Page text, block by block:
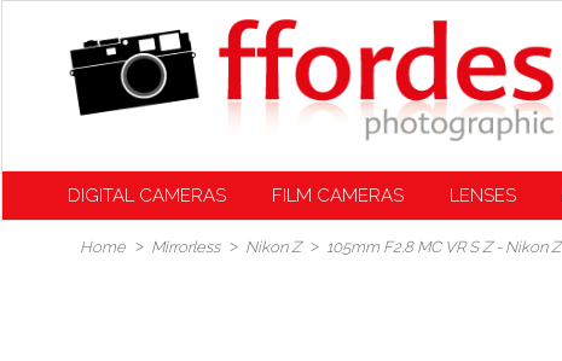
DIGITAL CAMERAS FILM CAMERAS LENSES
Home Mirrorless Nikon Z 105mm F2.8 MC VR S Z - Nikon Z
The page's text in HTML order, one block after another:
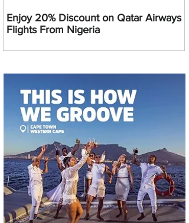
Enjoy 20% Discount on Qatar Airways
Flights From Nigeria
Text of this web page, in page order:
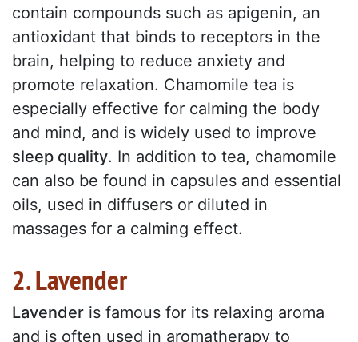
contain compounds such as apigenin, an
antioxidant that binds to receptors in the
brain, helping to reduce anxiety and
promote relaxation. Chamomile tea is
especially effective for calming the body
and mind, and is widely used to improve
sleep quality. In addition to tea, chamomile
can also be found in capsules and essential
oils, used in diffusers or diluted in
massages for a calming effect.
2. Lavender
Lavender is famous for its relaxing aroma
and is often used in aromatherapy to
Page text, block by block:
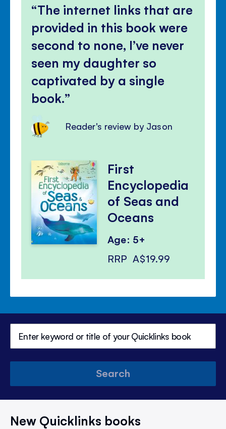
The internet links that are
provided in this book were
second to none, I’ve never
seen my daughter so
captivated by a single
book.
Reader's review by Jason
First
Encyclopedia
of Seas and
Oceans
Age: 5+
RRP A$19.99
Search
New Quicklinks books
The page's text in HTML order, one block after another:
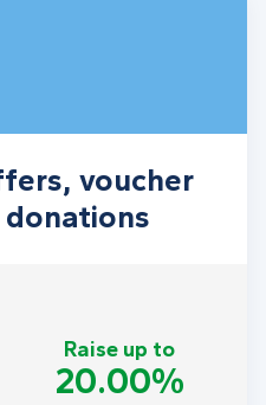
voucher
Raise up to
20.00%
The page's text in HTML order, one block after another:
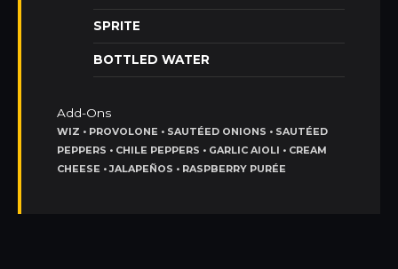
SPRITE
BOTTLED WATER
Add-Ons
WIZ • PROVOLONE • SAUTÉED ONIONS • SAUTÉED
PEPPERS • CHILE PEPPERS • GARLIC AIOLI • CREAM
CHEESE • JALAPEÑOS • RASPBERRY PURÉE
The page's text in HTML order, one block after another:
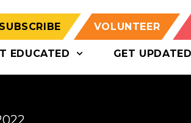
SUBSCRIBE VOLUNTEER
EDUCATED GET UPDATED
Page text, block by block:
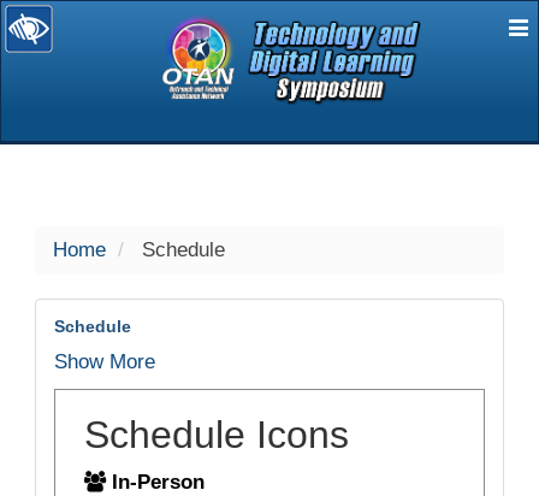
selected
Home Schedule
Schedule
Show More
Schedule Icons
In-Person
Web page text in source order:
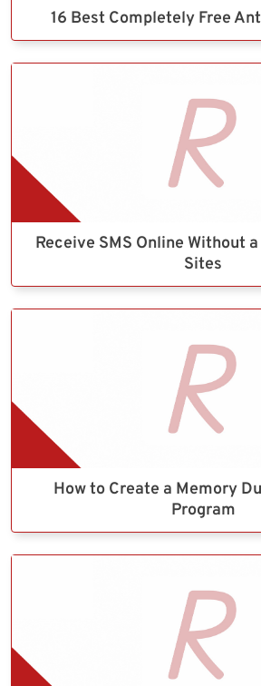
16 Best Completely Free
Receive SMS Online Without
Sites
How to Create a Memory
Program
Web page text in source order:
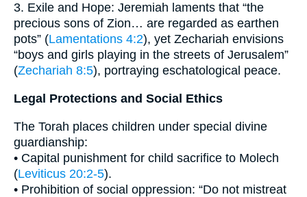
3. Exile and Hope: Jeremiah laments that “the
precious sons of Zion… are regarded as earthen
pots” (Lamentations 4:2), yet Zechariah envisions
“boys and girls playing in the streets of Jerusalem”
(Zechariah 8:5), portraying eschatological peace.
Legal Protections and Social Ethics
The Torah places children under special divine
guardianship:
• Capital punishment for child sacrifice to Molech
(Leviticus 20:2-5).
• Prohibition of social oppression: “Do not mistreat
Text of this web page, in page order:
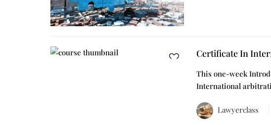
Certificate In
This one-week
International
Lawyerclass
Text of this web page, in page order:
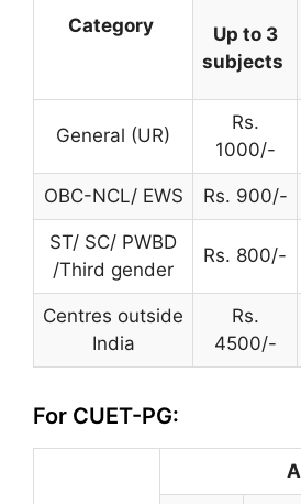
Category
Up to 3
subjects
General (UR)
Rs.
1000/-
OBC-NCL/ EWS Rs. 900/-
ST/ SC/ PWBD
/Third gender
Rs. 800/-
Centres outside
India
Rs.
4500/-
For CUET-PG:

What the task requires:
Restate every record above word for word, without images.

Task solution:
Page text, block by block:
DIGITAL CAMERAS FILM CAMERAS LENSES
Home Mirrorless Nikon Z 105mm F2.8 MC VR S Z - Nikon Z
The page's text in HTML order, one block after another:
Enjoy 20% Discount on Qatar Airways
Flights From Nigeria
Text of this web page, in page order:
contain compounds such as apigenin, an
antioxidant that binds to receptors in the
brain, helping to reduce anxiety and
promote relaxation. Chamomile tea is
especially effective for calming the body
and mind, and is widely used to improve
sleep quality. In addition to tea, chamomile
can also be found in capsules and essential
oils, used in diffusers or diluted in
massages for a calming effect.
2. Lavender
Lavender is famous for its relaxing aroma
and is often used in aromatherapy to
Page text, block by block:
The internet links that are
provided in this book were
second to none, I’ve never
seen my daughter so
captivated by a single
book.
Reader's review by Jason
First
Encyclopedia
of Seas and
Oceans
Age: 5+
RRP A$19.99
Search
New Quicklinks books
The page's text in HTML order, one block after another:
voucher
Raise up to
20.00%
The page's text in HTML order, one block after another:
SPRITE
BOTTLED WATER
Add-Ons
WIZ • PROVOLONE • SAUTÉED ONIONS • SAUTÉED
PEPPERS • CHILE PEPPERS • GARLIC AIOLI • CREAM
CHEESE • JALAPEÑOS • RASPBERRY PURÉE
The page's text in HTML order, one block after another:
SUBSCRIBE VOLUNTEER
EDUCATED GET UPDATED
Page text, block by block:
selected
Home Schedule
Schedule
Show More
Schedule Icons
In-Person
Web page text in source order:
16 Best Completely Free
Receive SMS Online Without
Sites
How to Create a Memory
Program
Web page text in source order:
3. Exile and Hope: Jeremiah laments that “the
precious sons of Zion… are regarded as earthen
pots” (Lamentations 4:2), yet Zechariah envisions
“boys and girls playing in the streets of Jerusalem”
(Zechariah 8:5), portraying eschatological peace.
Legal Protections and Social Ethics
The Torah places children under special divine
guardianship:
• Capital punishment for child sacrifice to Molech
(Leviticus 20:2-5).
• Prohibition of social oppression: “Do not mistreat
Text of this web page, in page order:
Certificate In
This one-week
International
Lawyerclass
Text of this web page, in page order:
Category
Up to 3
subjects
General (UR)
Rs.
1000/-
OBC-NCL/ EWS Rs. 900/-
ST/ SC/ PWBD
/Third gender
Rs. 800/-
Centres outside
India
Rs.
4500/-
For CUET-PG:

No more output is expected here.